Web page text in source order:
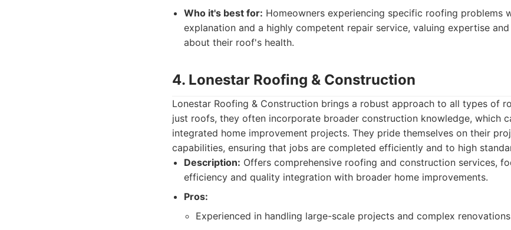
Who it's best for: Homeowners experiencing specific roofing problems
explanation and a highly competent repair service, valuing expertise
about their roof's health.
4. Lonestar Roofing & Construction
Lonestar Roofing & Construction brings a robust approach to all types of
just roofs, they often incorporate broader construction knowledge, which
integrated home improvement projects. They pride themselves on their
capabilities, ensuring that jobs are completed efficiently and to high
Description: Offers comprehensive roofing and construction services,
efficiency and quality integration with broader home improvements.
Pros:
Experienced in handling large-scale projects and complex
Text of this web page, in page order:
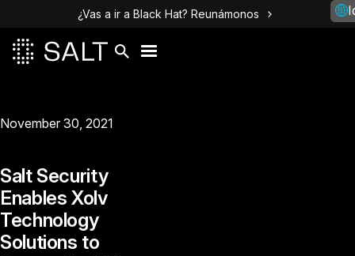
¿Vas a ir a Black Hat? Reunámonos
November 30, 2021
Salt Security
Enables Xolv
Technology
Solutions to
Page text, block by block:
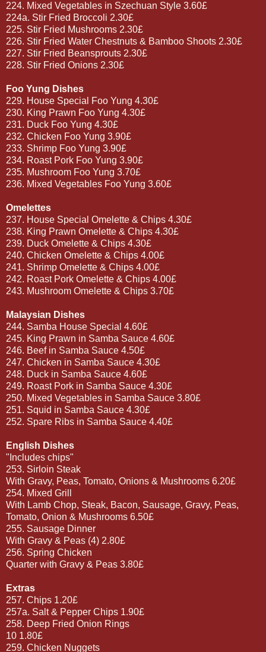
224. Mixed Vegetables in Szechuan Style 3.60£
224a. Stir Fried Broccoli 2.30£
225. Stir Fried Mushrooms 2.30£
226. Stir Fried Water Chestnuts & Bamboo Shoots 2.30£
227. Stir Fried Beansprouts 2.30£
228. Stir Fried Onions 2.30£
Foo Yung Dishes
229. House Special Foo Yung 4.30£
230. King Prawn Foo Yung 4.30£
231. Duck Foo Yung 4.30£
232. Chicken Foo Yung 3.90£
233. Shrimp Foo Yung 3.90£
234. Roast Pork Foo Yung 3.90£
235. Mushroom Foo Yung 3.70£
236. Mixed Vegetables Foo Yung 3.60£
Omelettes
237. House Special Omelette & Chips 4.30£
238. King Prawn Omelette & Chips 4.30£
239. Duck Omelette & Chips 4.30£
240. Chicken Omelette & Chips 4.00£
241. Shrimp Omelette & Chips 4.00£
242. Roast Pork Omelette & Chips 4.00£
243. Mushroom Omelette & Chips 3.70£
Malaysian Dishes
244. Samba House Special 4.60£
245. King Prawn in Samba Sauce 4.60£
246. Beef in Samba Sauce 4.50£
247. Chicken in Samba Sauce 4.30£
248. Duck in Samba Sauce 4.60£
249. Roast Pork in Samba Sauce 4.30£
250. Mixed Vegetables in Samba Sauce 3.80£
251. Squid in Samba Sauce 4.30£
252. Spare Ribs in Samba Sauce 4.40£
English Dishes
"Includes chips"
253. Sirloin Steak
With Gravy, Peas, Tomato, Onions & Mushrooms 6.20£
254. Mixed Grill
With Lamb Chop, Steak, Bacon, Sausage, Gravy, Peas,
Tomato, Onion & Mushrooms 6.50£
255. Sausage Dinner
With Gravy & Peas (4) 2.80£
256. Spring Chicken
Quarter with Gravy & Peas 3.80£
Extras
257. Chips 1.20£
257a. Salt & Pepper Chips 1.90£
258. Deep Fried Onion Rings
10 1.80£
259. Chicken Nuggets
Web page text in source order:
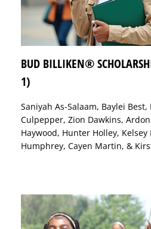
BUD BILLIKEN®
1)
Saniyah As-Salaam, Baylei
Culpepper, Zion Dawkins,
Haywood, Hunter Holley,
Humphrey, Cayen Martin, &
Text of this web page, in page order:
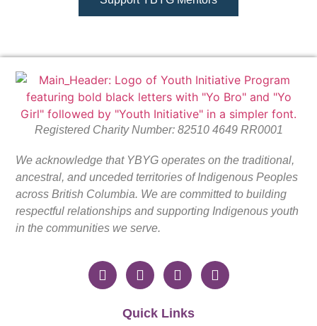
Registered Charity Number: 82510 4649 RR0001
We acknowledge that YBYG operates on the traditional,
ancestral, and unceded territories of Indigenous Peoples
across British Columbia. We are committed to building
respectful relationships and supporting Indigenous youth
in the communities we serve.
Quick Links
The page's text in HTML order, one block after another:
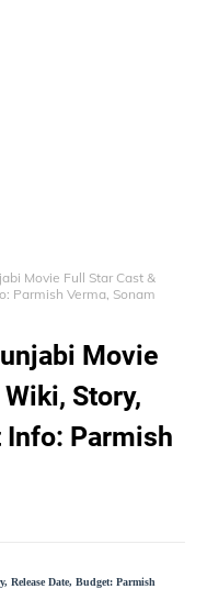
Movie Full Star Cast &
Parmish Verma, Sonam
Movie
Story,
Info: Parmish
Release Date, Budget: Parmish
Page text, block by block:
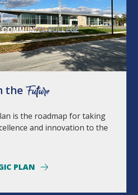
the Future
is the roadmap for taking
and innovation to the
PLAN

- - -

The response must contain every line from the listing above in which the string "Mushrooms" appears.

§ **Solution**
225. Stir Fried Mushrooms 2.30£
With Gravy, Peas, Tomato, Onions & Mushrooms 6.20£
Tomato, Onion & Mushrooms 6.50£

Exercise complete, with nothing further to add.